Parameters:	x (Tensor) – [B, T, n_state] input features layer_past ([type], optional) – Past self-attention calculation. Defaults to None. attention_mask (LongTensor, optional) – Attention mask. Defaults to None. head_mask (LongTensor, optional) – Attention value. Defaults to None. use_cache (bool, optional) – Store attention state (key values). Defaults to False. output_attentions (bool, optional) – Return attention values. Defaults to False.
Returns:	List of output tensors
Return type:	List[Tensor]

class trphysx.transformer.phys_transformer_gpt2.PhysformerGPT2(config: trphysx.config.configuration_phys.PhysConfig, model_name: str = None)¶

Bases: trphysx.transformer.generate_utils.GenerationMixin, trphysx.transformer.phys_transformer_base.PhysformerBase

Transformer decoder model for modeling physics

Parameters:	config (PhysConfig) – Phys-transformer config object model_name (str, optional) – Model name. Defaults to None.

forward(inputs_embeds: torch.Tensor, position_ids: torch.Tensor = None, prop_embeds: torch.Tensor = None, past: List[List[torch.Tensor]] = None, attention_mask: torch.LongTensor = None, head_mask: torch.LongTensor = None, use_cache: bool = True, output_attentions: bool = False) → List[torch.Tensor]¶

Forward pass

Note: Attention masks are not properly implemented presently and will likely not work.

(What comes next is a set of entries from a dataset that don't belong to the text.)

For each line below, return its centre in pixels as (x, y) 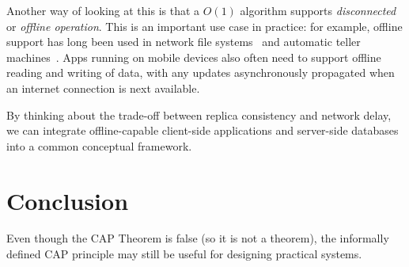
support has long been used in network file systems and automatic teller (184, 42)
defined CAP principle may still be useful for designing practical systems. (184, 254)
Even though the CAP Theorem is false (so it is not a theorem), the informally (198, 238)
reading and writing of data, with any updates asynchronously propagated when (201, 72)
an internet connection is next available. (103, 88)
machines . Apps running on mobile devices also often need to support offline (194, 57)
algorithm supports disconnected (318, 10)
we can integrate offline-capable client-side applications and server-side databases (203, 130)
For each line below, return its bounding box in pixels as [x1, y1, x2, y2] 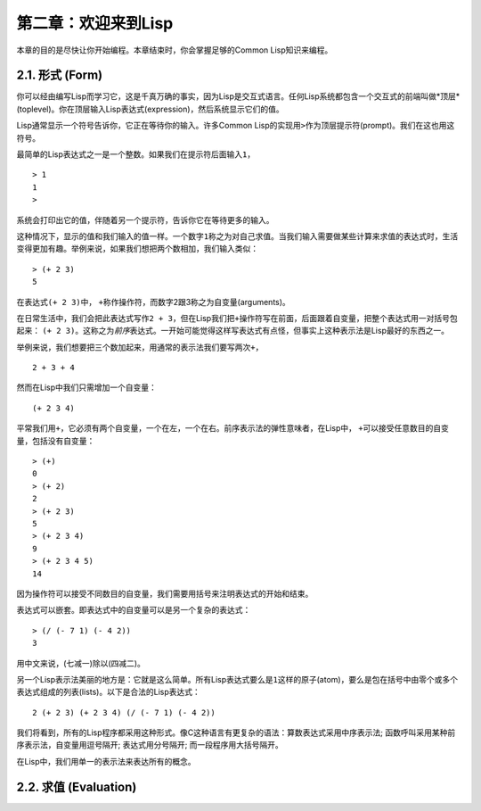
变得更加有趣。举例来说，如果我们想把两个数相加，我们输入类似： [16, 244, 258, 254]
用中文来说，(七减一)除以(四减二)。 [16, 658, 146, 668]
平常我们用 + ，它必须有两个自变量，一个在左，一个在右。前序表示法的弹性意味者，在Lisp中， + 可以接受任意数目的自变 [16, 423, 450, 434]
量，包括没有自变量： [16, 435, 95, 446]
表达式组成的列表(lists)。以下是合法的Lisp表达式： [16, 687, 200, 698]
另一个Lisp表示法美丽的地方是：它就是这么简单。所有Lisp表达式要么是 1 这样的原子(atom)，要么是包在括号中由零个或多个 [16, 674, 459, 684]
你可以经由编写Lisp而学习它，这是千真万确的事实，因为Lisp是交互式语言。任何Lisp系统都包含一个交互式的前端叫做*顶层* [16, 91, 461, 102]
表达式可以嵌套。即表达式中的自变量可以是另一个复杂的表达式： [16, 605, 251, 616]
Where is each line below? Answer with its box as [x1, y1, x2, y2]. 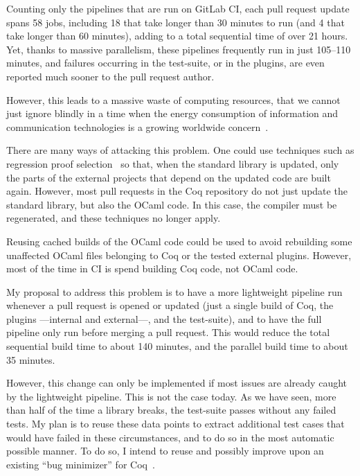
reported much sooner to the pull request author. [6, 69, 215, 83]
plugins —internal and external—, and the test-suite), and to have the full [6, 311, 322, 326]
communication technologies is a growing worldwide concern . [6, 119, 269, 134]
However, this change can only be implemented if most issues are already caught [6, 376, 347, 390]
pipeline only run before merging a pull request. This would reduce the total [6, 325, 330, 340]
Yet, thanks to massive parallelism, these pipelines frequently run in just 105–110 [6, 42, 351, 56]
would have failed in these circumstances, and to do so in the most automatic [6, 430, 334, 444]
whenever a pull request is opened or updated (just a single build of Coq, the [6, 298, 334, 312]
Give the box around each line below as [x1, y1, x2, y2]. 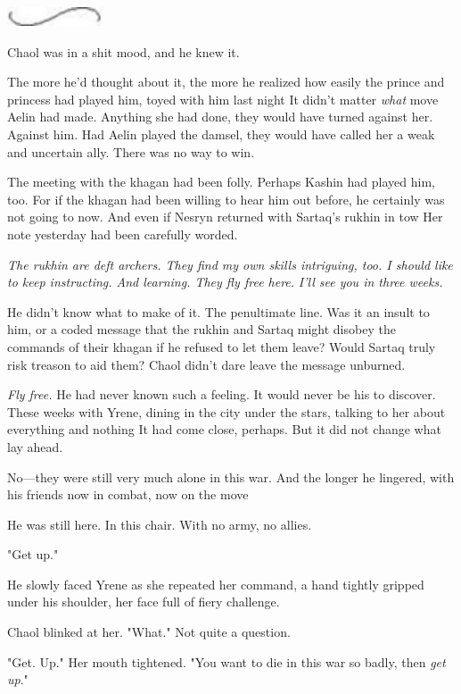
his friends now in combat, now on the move [7, 485, 249, 504]
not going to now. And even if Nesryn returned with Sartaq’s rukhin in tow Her [7, 207, 443, 226]
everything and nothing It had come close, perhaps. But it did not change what [7, 420, 441, 439]
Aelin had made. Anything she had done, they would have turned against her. [7, 107, 433, 126]
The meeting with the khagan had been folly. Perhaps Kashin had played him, [7, 172, 435, 191]
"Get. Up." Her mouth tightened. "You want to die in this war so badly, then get [7, 652, 446, 671]
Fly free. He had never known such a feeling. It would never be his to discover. [7, 385, 436, 404]
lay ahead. [7, 437, 63, 456]
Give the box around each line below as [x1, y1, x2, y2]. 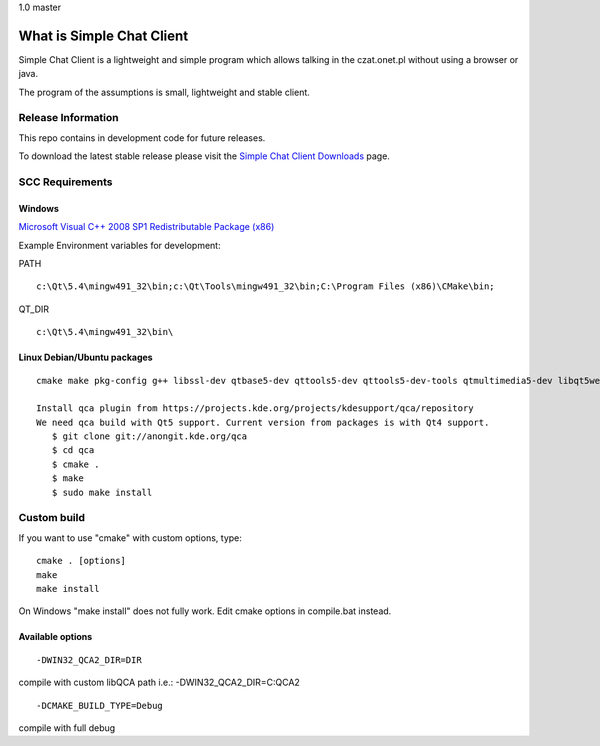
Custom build [18, 511, 85, 525]
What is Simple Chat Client [18, 27, 189, 44]
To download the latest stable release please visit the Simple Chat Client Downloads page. [18, 150, 390, 162]
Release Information [18, 111, 119, 125]
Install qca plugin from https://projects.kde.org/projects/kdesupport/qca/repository [36, 403, 474, 414]
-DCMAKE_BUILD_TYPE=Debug [36, 700, 164, 711]
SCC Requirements [18, 175, 113, 189]
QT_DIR [18, 303, 50, 315]

Parameters:	inputs_embeds (Tensor) – [B, T, n_embed] Input features position_ids (Tensor, optional) – [T, n_embed] Manually specify position ids. Defaults to None. prop_embeds (Tensor, optional) – [B, T, n_embed] Optional property feature. Defaults to None. past (List[List[Tensor]], optional) – Transformer past state. Defaults to None. attention_mask (LongTensor, optional) – [B, T] Sequence attention mask. Defaults to None. head_mask (LongTensor, optional) – Attention value mask. Defaults to None. use_cache (bool, optional) – Return attention states (keys). Defaults to True. output_attentions (bool, optional) – Return attention scores. Defaults to False.
Returns:	Output features, attention state (if requested), hidden states of all layers (if requested), attention tensor (if requested)
Return type:	List[Tensor]

trphysx.transformer.phys_transformer_helpers¶

class trphysx.transformer.phys_transformer_helpers.PhysformerTrain(config: trphysx.config.configuration_phys.PhysConfig, transformer_model: trphysx.transformer.phys_transformer_base.PhysformerBase = None)¶

Bases: trphysx.transformer.phys_transformer_base.PhysformerBase

Model head for training the physics transformer base.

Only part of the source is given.